Había intentado dar con la forma de llevar una 9 mm, pero no se puede correr y, a la vez, ir armada hasta los dientes, Putas decisiones.

Veronica Sims, más conocida como Ronnie, me esperaba en el salón. Mide uno setenta y cinco, es rubia y tiene los ojos grises. A veces contratamos sus servicios de detective en Reanimators, Inc., y hacemos ejercicio juntas al menos dos veces por semana, salvo si una de las dos está de viaje, herida o hasta el cuello de vampiros. Las dos últimas cosas ocurren con más frecuencia de la deseable.

Llevaba unos pantalones cortos morados, abiertos por los lados, y una camiseta en la que ponía: «Fuera del perro, el libro es el mejor amigo del hombre. Dentro del perro no hay bastante luz para leer». Por algo somos amigas.

– Te eché de menos el jueves en el gimnasio -me dijo-. ¿Fue muy coñazo el entierro?

– Sí.

No me pidió que elaborara; sabe que los entierros no me hacen gracia. La mayoría de la gente los odia porque están asociados a la muerte; yo, por todo el rollo melodramático.

Inclinó el cuerpo hacia el suelo, con las piernas rectas, para estirarse. Siempre calentamos en mi casa: mejor no hacer flexiones en público con un pantalón tan corto.

Imité el movimiento, y los músculos de mis muslos protestaron.
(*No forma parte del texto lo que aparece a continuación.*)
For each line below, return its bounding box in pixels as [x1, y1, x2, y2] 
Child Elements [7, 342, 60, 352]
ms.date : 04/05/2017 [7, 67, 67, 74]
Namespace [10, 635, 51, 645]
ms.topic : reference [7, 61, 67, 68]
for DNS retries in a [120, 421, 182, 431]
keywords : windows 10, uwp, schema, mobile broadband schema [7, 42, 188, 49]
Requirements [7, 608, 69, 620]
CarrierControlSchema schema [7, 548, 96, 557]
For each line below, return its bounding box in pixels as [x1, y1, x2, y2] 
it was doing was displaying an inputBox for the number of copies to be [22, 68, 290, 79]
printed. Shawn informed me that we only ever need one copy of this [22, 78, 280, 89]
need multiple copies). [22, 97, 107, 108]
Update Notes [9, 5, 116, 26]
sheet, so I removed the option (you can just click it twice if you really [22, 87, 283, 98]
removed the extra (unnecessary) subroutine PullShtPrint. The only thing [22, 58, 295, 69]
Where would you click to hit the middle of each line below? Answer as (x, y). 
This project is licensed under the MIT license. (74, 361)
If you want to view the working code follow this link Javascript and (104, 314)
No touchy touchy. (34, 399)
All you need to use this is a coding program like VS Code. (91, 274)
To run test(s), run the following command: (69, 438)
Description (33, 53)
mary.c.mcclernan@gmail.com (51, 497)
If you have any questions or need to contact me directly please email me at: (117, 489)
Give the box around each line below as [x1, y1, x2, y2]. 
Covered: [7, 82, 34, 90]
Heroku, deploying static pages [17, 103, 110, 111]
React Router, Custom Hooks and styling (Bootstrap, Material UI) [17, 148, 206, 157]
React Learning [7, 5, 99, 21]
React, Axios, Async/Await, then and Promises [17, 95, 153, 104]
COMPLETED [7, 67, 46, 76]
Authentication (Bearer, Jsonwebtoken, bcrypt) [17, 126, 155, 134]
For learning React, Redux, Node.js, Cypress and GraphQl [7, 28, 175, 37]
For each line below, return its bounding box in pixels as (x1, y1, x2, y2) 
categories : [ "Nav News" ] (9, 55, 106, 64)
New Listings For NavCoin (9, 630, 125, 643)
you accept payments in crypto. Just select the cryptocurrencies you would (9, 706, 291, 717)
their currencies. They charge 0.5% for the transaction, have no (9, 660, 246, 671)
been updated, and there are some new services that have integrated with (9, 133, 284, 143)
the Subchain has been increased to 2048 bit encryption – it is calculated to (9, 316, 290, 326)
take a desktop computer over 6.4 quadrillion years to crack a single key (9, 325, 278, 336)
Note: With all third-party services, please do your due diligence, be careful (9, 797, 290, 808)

La pistola era incómoda, pero no muy grave.

– Sólo por curiosidad -dijo Ronnie-, ¿por qué te parece necesario salir a correr armada?

– Siempre llevo pistola -contesté.

– Si no quieres decírmelo, no me lo digas -dijo mirándome con cara de reproche-, pero no me salgas con chorradas.
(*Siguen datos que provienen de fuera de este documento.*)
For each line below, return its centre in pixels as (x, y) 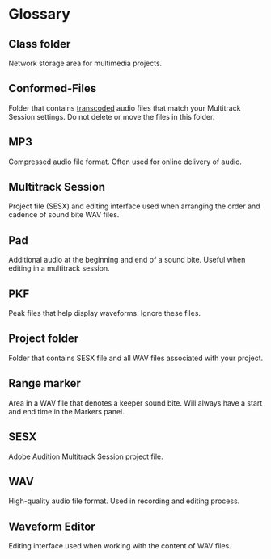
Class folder (40, 44)
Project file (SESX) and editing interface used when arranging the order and (134, 206)
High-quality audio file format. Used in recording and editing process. (124, 501)
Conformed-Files (53, 88)
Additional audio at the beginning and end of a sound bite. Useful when (127, 260)
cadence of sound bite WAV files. (64, 215)
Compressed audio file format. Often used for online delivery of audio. (125, 162)
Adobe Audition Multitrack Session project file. (86, 456)
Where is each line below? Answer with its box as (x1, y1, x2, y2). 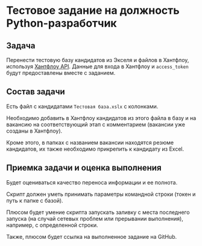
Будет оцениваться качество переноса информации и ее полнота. (6, 178, 178, 186)
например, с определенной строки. (6, 221, 98, 229)
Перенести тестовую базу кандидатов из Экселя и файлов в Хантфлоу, (6, 57, 189, 63)
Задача (6, 40, 36, 51)
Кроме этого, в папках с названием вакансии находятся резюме (6, 139, 174, 146)
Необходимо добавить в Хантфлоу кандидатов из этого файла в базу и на (6, 114, 197, 121)
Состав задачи (6, 87, 65, 97)
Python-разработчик (6, 16, 117, 30)
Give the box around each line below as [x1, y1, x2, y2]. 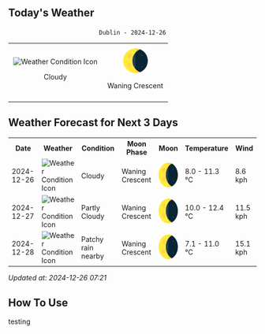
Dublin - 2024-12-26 [98, 28, 167, 36]
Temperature [185, 143, 229, 153]
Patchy [80, 235, 104, 244]
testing [8, 317, 31, 326]
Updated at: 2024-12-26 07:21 [8, 273, 107, 283]
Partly [80, 202, 101, 212]
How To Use [8, 295, 69, 310]
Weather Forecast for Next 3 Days [8, 116, 179, 129]
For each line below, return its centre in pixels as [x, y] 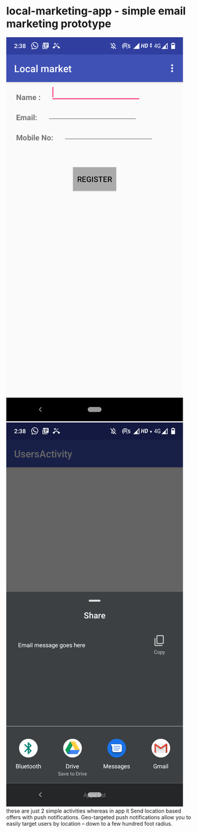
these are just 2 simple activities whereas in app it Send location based [94, 811]
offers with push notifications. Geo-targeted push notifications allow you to [99, 817]
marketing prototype [59, 24]
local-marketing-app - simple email [96, 11]
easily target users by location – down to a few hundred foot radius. [89, 823]
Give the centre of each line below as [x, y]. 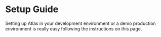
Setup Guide [32, 9]
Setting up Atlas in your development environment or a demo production [80, 23]
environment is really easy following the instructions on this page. [74, 28]
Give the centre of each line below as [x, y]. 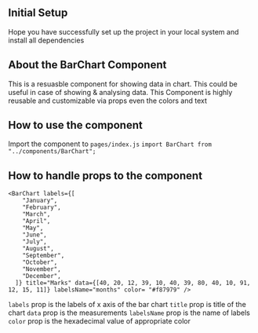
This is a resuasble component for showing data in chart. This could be [123, 84]
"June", [35, 235]
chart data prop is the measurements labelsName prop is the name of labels [129, 313]
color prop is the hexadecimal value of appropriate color [99, 321]
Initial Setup [38, 13]
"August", [38, 249]
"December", [42, 276]
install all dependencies [46, 40]
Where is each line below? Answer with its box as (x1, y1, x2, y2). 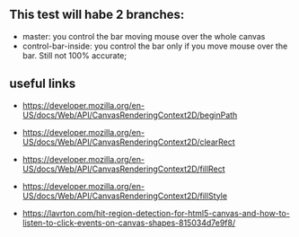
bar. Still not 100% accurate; (22, 49, 128, 61)
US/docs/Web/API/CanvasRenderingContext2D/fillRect (22, 163, 226, 174)
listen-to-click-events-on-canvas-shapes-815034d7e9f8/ (22, 217, 236, 228)
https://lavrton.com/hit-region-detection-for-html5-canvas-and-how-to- (22, 207, 290, 218)
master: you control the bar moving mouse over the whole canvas (22, 31, 266, 41)
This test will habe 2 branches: (9, 7, 185, 22)
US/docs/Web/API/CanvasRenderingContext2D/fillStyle (22, 190, 227, 201)
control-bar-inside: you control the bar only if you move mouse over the (22, 40, 288, 51)
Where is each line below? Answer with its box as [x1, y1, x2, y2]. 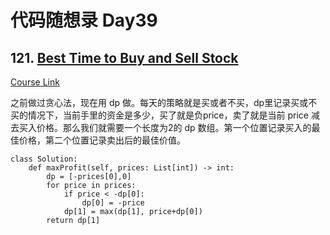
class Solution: [10, 154, 78, 164]
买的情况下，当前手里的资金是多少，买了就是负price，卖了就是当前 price [10, 109, 309, 121]
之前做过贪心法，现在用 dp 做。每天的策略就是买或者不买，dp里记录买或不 [10, 97, 318, 108]
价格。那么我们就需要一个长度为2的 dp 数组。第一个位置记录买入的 [36, 122, 312, 133]
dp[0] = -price [81, 198, 145, 208]
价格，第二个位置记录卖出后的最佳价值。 [18, 134, 186, 146]
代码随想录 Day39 [10, 9, 158, 32]
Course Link [10, 76, 60, 88]
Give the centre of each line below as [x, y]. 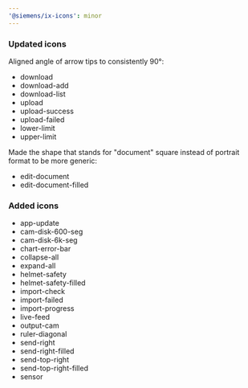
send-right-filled [47, 351]
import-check [43, 292]
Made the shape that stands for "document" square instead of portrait [124, 152]
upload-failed [42, 119]
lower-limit [37, 128]
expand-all [38, 266]
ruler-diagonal [43, 334]
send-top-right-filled [54, 368]

– De acuerdo, de acuerdo. La verdad es que no es ningún secreto.

– ¿Nada de amenazas para evitar que recurras a la policía?

– Pues no.

– Vaya, qué considerados.

– Ya me gustaría -dije mientras me sentaba en el suelo con las piernas abiertas. Ronnie me imitó; parecía que íbamos a lanzarnos una pelota-. Yo no los llamaría considerados precisamente. -Bajé el torso hasta que me toqué el muslo izquierdo con la mejilla.

Me pidió que se lo contara y se lo conté. Cuando terminé ya estábamos listas para salir a correr.
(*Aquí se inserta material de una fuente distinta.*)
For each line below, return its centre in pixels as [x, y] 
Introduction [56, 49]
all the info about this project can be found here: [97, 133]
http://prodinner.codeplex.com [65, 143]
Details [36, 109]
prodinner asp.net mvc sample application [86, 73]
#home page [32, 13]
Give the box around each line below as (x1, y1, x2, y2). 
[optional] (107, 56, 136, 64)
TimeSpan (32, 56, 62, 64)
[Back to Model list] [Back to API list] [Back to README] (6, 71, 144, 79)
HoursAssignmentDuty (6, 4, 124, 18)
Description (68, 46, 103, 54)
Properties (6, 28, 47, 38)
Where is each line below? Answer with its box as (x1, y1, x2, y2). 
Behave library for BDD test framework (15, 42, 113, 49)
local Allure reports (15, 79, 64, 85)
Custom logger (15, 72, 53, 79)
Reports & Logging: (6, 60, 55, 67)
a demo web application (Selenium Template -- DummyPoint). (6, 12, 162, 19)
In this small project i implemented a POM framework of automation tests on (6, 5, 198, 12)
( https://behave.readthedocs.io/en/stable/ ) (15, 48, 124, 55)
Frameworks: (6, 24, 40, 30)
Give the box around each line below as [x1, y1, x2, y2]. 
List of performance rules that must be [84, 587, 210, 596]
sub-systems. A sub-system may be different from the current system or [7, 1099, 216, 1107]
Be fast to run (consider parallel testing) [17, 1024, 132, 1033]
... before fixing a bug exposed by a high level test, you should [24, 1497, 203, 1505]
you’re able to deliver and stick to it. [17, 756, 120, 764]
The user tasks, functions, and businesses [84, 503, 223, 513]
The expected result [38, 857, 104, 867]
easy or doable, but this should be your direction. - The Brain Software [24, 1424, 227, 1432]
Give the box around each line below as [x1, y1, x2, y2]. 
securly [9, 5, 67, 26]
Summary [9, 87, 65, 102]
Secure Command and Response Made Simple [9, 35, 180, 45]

– Joder, Anita. Zombis en tu casa, un millonario loco que pretende que realices sacrificios humanos… -Me miró con intensidad-. Eres la única persona que conozco a la que le pasan cosas aún más raras que a mí.

– Muchas gracias.

Cuando salimos, cerré la puerta y me guardé las llaves en el bolsillo, al lado de la pistola. Supongo que la rayarían, pero no iba a correr con las llaves en la mano, ¿no?

– ¿Quieres que investigue a Harold Gaynor? -me preguntó Ronnie.

– ¿No estás trabajando en nada? -íbamos bajando por la escalera.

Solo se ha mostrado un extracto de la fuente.